The bottom layer in this geomashup is a reference layer showing Nebraska county boundaries and county names; this layer is an SVG tileset of these geometric features.

Lancaster County Bike Routes and Trails

lancbike geomashup
  • Google Maps
  • Open Layers

These geomashups show bicycle trails and on-street bicycle routes for Lancaster County, Nebraska. The lines and their attributes are provided by a KML geometric tileset created from a TNTgis vector object. Hovering the mouse over a line reveals a DataTip showing the trail or street name. Left-clicking on a line pops in an information balloon that also identifies the trail or route type, which is also indicated by the differing line styles. An option has been set to automatically close a previous info balloon when a new balloon opens.

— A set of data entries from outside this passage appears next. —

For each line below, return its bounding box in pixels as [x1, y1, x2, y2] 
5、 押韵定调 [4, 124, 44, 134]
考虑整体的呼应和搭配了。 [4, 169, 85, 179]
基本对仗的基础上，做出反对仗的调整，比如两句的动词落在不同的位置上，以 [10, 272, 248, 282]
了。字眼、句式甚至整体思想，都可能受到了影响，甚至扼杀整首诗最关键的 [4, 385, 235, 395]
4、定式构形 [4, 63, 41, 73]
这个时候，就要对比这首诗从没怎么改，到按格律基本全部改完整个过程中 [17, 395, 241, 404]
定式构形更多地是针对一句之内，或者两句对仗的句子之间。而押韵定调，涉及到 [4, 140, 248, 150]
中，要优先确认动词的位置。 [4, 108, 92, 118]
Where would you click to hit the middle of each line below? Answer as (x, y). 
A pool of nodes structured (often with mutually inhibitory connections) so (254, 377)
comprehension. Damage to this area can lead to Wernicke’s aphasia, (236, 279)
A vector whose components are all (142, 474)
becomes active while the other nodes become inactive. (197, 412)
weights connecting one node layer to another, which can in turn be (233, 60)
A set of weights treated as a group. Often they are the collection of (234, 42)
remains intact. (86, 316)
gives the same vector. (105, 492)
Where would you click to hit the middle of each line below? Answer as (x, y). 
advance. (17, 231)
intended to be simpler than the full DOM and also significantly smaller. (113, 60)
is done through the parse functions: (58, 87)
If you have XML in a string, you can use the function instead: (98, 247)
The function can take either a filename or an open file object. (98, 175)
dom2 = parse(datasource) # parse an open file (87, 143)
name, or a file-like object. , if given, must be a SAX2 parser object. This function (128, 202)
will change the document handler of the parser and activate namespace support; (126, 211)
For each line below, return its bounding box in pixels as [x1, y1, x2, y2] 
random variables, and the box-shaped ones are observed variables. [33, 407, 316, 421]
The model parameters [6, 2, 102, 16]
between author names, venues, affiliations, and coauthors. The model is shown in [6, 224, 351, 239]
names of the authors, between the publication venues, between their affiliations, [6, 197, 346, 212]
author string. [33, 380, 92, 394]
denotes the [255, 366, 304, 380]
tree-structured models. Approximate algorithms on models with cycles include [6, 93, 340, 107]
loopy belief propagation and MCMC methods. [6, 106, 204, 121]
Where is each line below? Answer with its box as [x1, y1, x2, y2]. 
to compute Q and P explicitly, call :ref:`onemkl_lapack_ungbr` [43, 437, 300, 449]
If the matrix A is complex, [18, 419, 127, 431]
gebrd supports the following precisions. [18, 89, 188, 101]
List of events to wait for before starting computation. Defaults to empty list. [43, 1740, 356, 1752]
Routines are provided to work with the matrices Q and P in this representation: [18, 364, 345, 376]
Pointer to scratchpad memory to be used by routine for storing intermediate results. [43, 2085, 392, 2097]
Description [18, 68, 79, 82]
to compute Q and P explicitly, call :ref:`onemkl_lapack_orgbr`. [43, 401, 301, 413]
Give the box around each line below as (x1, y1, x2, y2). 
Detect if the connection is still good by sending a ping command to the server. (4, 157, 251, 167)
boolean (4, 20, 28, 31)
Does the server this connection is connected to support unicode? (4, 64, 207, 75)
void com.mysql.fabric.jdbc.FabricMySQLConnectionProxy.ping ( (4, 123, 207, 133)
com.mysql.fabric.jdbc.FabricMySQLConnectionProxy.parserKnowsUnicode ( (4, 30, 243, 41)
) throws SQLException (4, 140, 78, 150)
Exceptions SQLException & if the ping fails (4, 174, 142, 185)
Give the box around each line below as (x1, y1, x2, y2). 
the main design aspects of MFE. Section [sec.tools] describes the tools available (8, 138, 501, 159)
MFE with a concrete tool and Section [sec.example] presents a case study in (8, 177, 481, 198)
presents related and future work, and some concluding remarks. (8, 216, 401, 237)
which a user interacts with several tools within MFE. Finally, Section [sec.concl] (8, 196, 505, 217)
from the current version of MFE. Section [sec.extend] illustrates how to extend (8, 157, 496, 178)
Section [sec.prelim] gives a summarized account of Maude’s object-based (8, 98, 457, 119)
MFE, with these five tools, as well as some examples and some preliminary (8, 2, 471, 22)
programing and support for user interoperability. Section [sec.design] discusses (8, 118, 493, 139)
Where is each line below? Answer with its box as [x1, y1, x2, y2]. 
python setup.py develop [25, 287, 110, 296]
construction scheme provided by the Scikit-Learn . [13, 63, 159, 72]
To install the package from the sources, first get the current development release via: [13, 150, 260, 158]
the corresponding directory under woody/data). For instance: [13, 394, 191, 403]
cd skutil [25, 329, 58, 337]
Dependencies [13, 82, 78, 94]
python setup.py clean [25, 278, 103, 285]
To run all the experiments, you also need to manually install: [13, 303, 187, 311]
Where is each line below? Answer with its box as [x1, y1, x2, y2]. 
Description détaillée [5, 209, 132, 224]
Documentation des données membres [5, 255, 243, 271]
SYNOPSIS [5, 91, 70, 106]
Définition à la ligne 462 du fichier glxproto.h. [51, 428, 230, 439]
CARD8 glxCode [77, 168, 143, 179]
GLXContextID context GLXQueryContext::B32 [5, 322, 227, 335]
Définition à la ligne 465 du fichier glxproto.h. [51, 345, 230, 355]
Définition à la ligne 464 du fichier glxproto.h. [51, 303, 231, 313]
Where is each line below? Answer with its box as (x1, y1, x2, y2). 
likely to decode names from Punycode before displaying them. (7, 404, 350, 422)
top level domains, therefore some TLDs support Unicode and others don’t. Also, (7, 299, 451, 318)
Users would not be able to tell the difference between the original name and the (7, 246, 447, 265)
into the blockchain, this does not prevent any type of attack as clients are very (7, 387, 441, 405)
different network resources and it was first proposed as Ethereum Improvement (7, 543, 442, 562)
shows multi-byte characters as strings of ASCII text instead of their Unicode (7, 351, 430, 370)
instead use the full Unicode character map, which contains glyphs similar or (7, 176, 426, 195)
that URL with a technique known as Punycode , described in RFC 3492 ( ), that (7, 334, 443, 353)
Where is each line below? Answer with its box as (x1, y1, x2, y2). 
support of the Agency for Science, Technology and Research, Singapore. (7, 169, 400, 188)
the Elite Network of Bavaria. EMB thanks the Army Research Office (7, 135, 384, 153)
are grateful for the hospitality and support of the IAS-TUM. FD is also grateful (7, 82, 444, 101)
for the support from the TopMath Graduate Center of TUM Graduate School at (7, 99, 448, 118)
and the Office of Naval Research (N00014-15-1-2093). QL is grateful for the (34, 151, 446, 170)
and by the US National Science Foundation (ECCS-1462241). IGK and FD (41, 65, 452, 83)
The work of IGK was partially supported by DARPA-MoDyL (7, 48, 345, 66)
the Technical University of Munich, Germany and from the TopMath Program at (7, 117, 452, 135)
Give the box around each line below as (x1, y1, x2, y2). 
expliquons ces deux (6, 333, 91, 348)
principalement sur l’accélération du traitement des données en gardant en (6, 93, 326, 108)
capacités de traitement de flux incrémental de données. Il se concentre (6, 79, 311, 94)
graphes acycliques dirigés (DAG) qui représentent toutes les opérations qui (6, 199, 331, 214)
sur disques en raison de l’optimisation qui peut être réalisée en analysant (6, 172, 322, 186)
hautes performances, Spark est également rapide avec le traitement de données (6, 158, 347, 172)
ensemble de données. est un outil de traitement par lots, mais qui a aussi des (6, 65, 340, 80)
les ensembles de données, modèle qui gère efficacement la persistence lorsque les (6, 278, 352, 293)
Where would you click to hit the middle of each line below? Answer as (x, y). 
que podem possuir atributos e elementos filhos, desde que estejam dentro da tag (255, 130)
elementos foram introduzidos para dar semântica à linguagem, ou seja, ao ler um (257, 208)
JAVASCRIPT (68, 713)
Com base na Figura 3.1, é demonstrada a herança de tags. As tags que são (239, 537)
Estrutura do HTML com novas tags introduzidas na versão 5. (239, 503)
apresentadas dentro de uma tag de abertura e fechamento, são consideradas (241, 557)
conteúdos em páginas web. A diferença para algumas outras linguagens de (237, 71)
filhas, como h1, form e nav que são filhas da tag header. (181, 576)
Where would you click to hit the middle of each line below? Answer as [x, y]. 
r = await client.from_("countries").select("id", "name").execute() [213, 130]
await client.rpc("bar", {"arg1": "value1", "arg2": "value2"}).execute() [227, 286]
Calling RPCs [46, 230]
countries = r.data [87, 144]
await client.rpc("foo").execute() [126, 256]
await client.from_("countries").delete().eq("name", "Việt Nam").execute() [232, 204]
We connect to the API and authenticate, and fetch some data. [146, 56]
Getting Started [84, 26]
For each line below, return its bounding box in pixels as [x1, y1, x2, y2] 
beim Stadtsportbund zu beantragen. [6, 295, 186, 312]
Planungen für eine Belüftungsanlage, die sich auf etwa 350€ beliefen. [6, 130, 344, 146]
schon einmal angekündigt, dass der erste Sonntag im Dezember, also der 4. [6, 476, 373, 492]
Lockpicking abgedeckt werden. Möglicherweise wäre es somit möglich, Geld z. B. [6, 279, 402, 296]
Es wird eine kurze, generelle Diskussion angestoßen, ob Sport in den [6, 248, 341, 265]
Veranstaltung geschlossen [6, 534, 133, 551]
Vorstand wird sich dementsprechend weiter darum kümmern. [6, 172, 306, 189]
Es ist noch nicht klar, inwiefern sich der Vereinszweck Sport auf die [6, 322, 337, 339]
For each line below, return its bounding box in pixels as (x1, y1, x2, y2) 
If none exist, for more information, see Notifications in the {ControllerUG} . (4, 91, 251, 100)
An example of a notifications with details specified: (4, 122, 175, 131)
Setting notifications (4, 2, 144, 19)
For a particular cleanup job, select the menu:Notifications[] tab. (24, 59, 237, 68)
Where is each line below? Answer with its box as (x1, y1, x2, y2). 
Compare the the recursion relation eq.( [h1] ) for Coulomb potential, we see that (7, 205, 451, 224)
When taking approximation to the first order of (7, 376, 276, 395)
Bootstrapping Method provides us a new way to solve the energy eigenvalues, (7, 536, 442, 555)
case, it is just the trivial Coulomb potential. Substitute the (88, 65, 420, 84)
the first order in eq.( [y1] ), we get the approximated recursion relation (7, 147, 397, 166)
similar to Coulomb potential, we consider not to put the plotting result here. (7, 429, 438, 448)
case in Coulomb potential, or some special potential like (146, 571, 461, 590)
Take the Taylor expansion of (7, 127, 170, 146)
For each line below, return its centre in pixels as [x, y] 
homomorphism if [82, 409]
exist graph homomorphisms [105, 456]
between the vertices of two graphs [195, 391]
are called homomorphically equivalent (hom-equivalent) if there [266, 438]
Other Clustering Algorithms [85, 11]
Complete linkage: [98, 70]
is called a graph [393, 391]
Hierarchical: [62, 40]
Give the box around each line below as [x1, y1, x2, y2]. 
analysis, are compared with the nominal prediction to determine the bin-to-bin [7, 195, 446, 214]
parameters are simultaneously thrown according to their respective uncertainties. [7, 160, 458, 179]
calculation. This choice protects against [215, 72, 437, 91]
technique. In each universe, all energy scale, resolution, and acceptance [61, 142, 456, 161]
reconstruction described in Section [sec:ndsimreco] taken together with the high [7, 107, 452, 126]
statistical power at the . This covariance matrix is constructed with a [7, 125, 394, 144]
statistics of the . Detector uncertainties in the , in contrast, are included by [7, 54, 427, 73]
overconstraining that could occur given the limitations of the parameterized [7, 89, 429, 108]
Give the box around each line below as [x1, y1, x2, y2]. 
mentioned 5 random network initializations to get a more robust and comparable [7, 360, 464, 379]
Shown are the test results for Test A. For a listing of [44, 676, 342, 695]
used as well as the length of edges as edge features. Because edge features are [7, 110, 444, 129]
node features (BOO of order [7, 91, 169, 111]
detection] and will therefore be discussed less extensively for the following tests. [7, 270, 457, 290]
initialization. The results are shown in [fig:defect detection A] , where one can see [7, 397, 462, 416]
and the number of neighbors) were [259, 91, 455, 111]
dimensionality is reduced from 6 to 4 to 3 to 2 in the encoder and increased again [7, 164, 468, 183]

A single KML file rendered from the TNTgis vector object would be too complex to render in the browser. Instead the styled vector lines were rendered into a KML geometric tileset using the Export Geometric Tileset process in TNTmips. This geometric tileset is a Google super-overlay structure made up of tiled sets of KML files depicting the bike trail/route lines at each zoom level. Only a few of the KML tile files are fetched by these geoviewers for any area and zoom level that you view. Geometric tilesets can thus be used to cover even larger areas than the single county shown here. The DataTip information attached to each TNTgis vector line was written into the KML tile files for presentation in the information balloons in these geomashups.